YOUR ASSIGNMENT: Below is a listing with pictures. Repeat exactly the lines starting at the one holding "May 23, 2021 [34, 72]" and going on through the one holding "zjawiska. [35, 70]", and leave every picture out.

DATA:

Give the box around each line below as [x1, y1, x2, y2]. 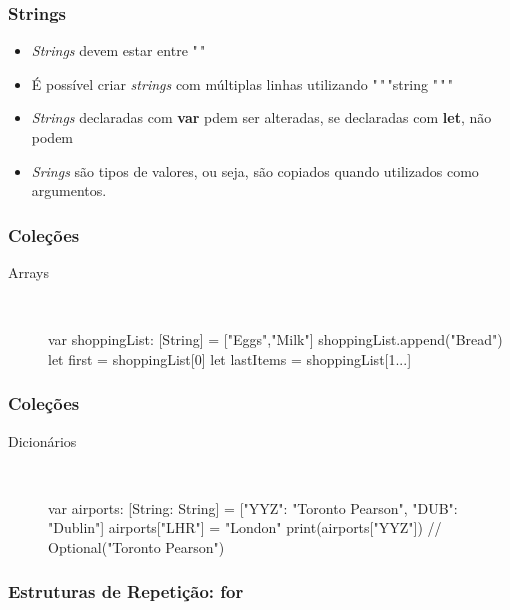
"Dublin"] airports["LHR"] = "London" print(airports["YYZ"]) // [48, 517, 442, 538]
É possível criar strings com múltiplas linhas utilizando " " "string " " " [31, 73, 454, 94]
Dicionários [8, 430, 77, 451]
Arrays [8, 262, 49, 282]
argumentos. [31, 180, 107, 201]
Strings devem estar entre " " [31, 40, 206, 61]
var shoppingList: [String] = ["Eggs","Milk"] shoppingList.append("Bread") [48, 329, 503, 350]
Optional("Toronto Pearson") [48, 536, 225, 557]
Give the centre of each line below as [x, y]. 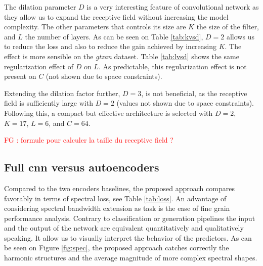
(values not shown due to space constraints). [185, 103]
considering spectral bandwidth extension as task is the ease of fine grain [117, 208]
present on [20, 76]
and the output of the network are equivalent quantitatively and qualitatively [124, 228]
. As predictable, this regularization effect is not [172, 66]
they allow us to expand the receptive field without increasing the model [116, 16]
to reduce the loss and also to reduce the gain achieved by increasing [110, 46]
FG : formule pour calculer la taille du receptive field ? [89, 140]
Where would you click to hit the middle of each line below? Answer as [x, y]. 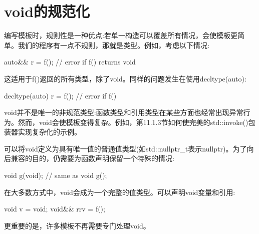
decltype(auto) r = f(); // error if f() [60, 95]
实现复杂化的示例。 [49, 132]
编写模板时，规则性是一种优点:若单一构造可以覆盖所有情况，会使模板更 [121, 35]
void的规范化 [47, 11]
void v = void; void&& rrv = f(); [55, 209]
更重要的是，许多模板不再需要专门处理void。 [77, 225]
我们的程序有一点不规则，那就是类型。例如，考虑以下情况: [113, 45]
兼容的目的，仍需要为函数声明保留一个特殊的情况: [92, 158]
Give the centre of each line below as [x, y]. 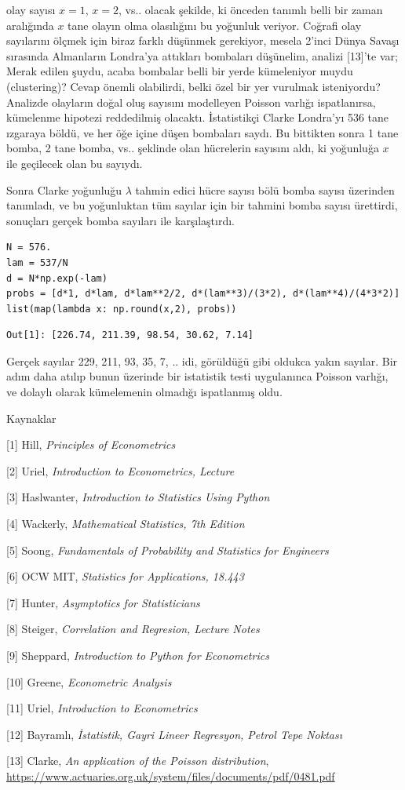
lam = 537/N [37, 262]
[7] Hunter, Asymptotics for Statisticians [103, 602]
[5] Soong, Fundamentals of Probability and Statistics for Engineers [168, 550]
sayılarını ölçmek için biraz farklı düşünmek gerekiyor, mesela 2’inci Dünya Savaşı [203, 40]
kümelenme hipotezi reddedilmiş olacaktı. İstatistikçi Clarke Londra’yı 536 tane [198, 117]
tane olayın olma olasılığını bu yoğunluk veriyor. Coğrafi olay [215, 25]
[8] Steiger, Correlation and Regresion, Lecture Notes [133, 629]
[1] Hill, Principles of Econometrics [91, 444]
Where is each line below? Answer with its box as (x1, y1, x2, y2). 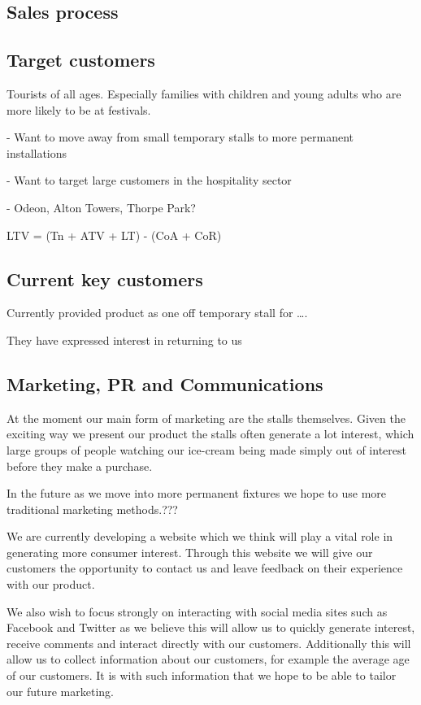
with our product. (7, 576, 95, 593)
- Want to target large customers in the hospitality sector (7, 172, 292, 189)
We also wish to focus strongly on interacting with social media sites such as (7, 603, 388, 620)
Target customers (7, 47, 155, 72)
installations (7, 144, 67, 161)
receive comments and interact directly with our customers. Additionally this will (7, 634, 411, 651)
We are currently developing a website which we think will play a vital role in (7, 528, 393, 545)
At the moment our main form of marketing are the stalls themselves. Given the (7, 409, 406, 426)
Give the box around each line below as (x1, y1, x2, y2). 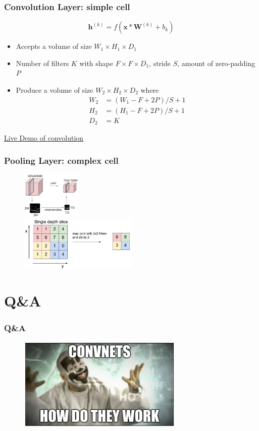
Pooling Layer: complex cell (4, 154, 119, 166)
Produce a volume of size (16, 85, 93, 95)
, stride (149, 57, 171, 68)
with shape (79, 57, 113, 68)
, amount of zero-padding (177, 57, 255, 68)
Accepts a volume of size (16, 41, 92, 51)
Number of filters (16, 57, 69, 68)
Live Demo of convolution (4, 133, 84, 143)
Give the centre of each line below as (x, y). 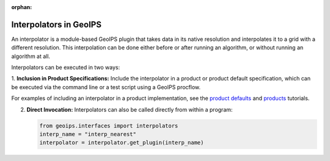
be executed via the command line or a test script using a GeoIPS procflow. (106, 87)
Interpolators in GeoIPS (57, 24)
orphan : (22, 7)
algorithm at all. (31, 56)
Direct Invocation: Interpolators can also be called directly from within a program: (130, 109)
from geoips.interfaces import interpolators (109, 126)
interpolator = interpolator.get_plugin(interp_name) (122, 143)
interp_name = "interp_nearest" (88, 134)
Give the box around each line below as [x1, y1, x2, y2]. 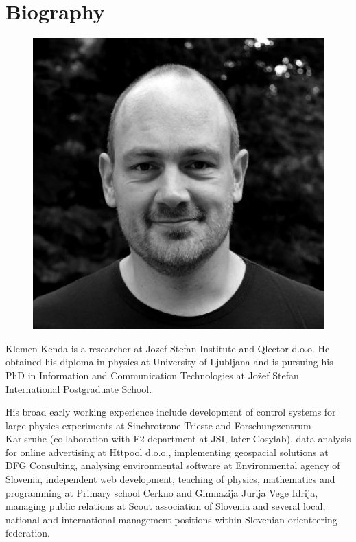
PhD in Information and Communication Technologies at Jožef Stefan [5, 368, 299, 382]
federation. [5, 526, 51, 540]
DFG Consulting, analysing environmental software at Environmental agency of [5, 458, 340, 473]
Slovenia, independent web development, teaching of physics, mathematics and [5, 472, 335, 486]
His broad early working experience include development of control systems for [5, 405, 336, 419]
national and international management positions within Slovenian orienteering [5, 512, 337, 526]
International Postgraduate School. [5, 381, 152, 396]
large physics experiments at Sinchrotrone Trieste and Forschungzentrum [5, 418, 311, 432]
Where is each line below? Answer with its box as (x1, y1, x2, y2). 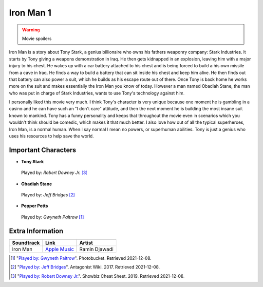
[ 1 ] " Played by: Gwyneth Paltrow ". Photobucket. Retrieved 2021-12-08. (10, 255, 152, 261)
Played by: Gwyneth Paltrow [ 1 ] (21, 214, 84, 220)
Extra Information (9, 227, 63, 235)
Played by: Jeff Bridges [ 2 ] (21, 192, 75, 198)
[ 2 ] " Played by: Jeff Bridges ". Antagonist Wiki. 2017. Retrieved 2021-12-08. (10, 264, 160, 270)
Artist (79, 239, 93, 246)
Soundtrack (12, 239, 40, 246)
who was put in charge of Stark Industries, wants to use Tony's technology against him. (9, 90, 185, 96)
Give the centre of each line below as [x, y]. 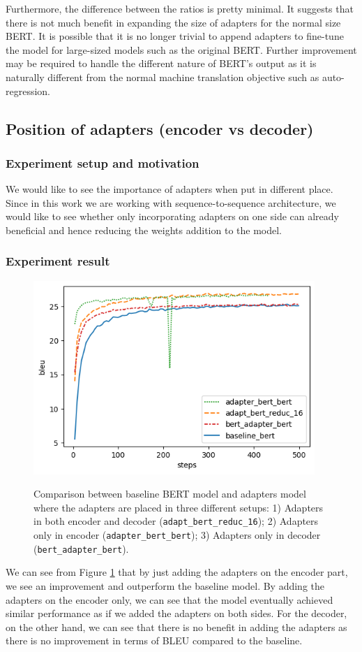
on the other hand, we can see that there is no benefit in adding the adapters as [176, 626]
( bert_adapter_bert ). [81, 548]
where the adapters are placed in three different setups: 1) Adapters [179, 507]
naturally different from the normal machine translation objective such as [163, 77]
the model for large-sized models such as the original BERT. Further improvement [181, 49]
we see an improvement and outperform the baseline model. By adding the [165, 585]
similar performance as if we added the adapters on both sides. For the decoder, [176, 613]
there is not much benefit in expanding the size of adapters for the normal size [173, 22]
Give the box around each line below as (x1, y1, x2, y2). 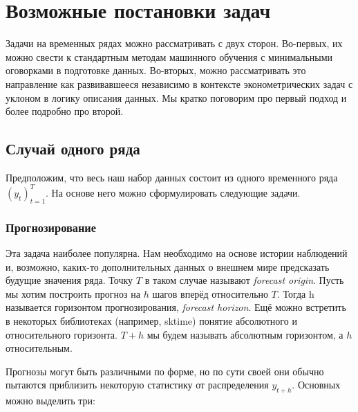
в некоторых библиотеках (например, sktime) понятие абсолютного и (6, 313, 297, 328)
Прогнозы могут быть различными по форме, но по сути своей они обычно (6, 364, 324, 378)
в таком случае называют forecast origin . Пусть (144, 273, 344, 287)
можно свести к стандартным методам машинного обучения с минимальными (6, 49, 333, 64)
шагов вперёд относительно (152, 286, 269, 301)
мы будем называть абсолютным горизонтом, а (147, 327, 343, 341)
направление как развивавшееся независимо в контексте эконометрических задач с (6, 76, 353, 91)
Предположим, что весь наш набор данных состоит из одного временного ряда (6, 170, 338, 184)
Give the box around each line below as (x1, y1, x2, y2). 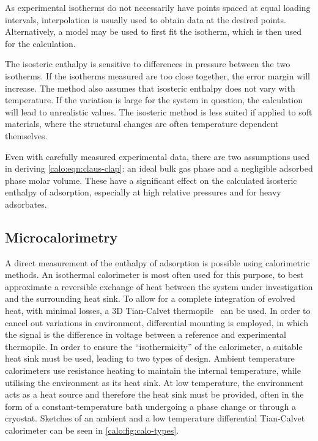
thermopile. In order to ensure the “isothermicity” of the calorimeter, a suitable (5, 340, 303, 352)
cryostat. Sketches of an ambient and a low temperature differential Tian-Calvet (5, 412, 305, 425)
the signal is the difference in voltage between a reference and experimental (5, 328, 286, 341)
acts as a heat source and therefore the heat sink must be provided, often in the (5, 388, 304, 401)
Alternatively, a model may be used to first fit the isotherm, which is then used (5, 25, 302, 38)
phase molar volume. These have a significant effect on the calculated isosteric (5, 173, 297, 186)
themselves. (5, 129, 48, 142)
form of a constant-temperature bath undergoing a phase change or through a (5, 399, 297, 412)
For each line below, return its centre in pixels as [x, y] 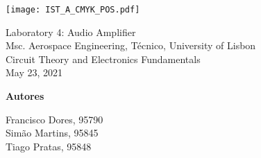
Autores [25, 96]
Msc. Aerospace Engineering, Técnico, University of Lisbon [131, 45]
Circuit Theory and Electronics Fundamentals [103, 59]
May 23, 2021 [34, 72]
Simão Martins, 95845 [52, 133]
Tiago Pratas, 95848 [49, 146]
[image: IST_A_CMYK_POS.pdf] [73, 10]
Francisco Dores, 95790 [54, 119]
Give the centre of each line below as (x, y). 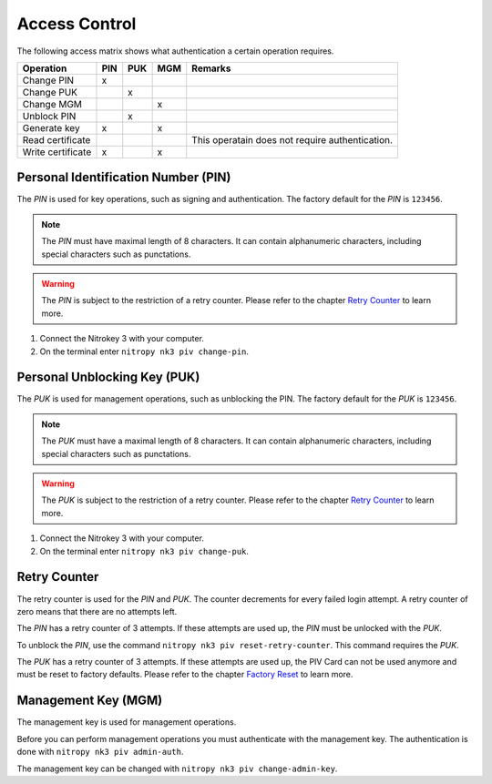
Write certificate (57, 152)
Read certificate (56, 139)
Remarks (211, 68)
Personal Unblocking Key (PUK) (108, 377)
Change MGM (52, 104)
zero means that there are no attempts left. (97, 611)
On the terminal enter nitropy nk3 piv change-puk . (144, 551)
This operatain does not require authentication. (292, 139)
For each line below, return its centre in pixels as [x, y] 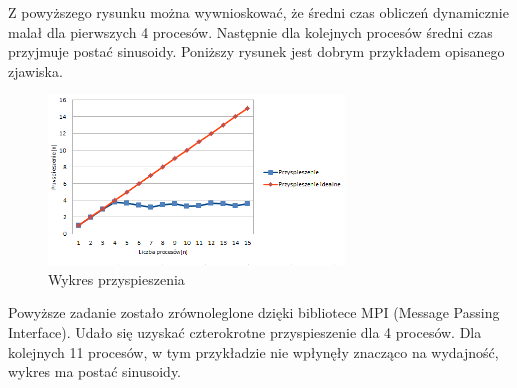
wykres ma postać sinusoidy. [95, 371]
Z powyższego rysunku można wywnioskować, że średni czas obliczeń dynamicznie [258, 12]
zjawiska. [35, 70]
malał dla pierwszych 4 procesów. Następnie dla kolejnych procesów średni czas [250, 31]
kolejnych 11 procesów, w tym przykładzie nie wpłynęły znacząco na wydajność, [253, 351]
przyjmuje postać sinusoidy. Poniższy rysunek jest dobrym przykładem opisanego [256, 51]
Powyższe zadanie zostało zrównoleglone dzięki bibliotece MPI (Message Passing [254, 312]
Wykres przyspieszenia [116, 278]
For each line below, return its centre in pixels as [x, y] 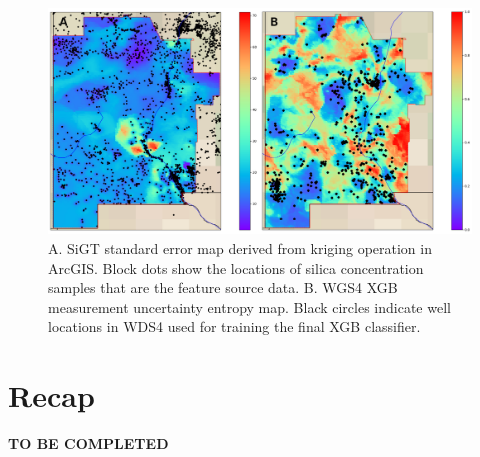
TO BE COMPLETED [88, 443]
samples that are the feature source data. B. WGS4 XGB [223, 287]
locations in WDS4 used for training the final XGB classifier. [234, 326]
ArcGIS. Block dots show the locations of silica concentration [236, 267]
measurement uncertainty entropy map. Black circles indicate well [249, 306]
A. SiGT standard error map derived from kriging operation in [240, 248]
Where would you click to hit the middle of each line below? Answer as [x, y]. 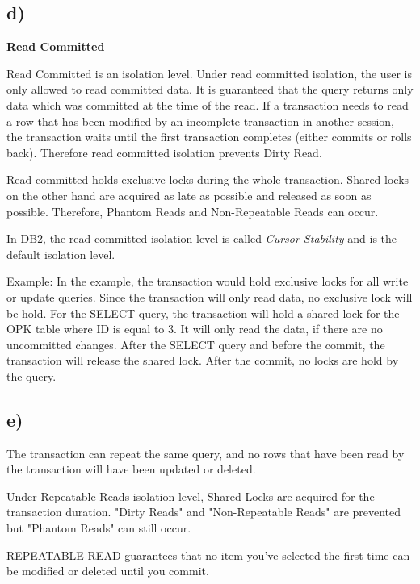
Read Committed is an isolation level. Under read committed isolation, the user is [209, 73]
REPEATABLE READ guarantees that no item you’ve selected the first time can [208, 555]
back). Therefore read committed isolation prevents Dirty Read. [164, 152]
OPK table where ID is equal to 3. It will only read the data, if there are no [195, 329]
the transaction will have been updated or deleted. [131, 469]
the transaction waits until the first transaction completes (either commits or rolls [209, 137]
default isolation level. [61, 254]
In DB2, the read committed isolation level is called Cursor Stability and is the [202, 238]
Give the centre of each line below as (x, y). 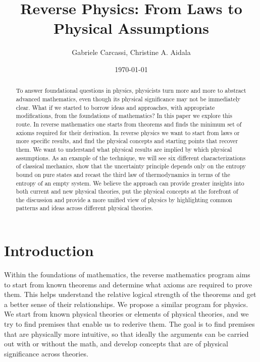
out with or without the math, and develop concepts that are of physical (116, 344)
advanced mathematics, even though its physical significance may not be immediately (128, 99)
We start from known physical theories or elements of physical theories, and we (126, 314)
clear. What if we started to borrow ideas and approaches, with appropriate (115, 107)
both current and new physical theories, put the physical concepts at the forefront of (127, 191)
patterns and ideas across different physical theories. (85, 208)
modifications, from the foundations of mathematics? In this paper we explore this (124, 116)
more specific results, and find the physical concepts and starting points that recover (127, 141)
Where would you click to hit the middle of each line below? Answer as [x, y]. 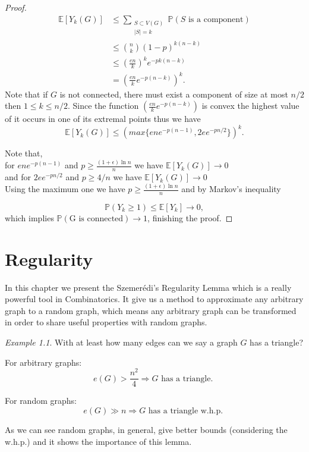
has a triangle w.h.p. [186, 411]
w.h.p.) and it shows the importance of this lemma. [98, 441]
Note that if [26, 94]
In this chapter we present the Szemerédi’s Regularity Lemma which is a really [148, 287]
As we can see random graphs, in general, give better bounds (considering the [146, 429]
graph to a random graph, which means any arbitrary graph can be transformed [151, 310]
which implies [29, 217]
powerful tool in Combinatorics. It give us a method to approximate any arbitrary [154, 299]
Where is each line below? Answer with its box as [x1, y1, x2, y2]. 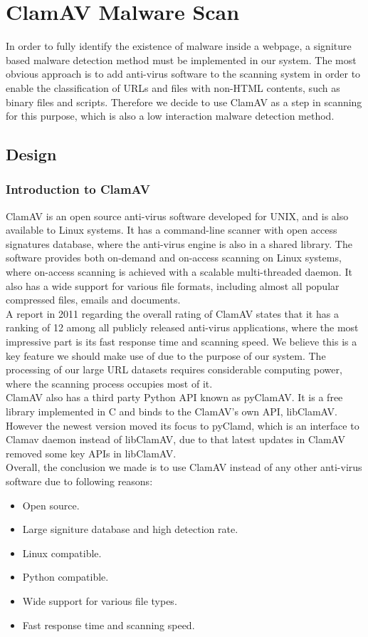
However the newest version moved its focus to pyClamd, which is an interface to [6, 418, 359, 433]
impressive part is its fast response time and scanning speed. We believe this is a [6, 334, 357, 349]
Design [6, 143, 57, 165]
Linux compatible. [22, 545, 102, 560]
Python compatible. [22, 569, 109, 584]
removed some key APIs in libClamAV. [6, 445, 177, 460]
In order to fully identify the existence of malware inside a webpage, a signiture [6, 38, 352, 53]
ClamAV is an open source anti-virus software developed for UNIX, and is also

OUTPUT BELOW:
May 23, 2021 [34, 72]
Simão Martins, 95845 [52, 133]
Tiago Pratas, 95848 [49, 146]
[image: IST_A_CMYK_POS.pdf] [73, 10]
Francisco Dores, 95790 [54, 119]
Give the centre of each line below as (x, y). 
Write certificate (57, 152)
Read certificate (56, 139)
Remarks (211, 68)
Personal Unblocking Key (PUK) (108, 377)
Change MGM (52, 104)
zero means that there are no attempts left. (97, 611)
On the terminal enter nitropy nk3 piv change-puk . (144, 551)
This operatain does not require authentication. (292, 139)
For each line below, return its centre in pixels as [x, y] 
wykres ma postać sinusoidy. [95, 371]
Z powyższego rysunku można wywnioskować, że średni czas obliczeń dynamicznie [258, 12]
zjawiska. [35, 70]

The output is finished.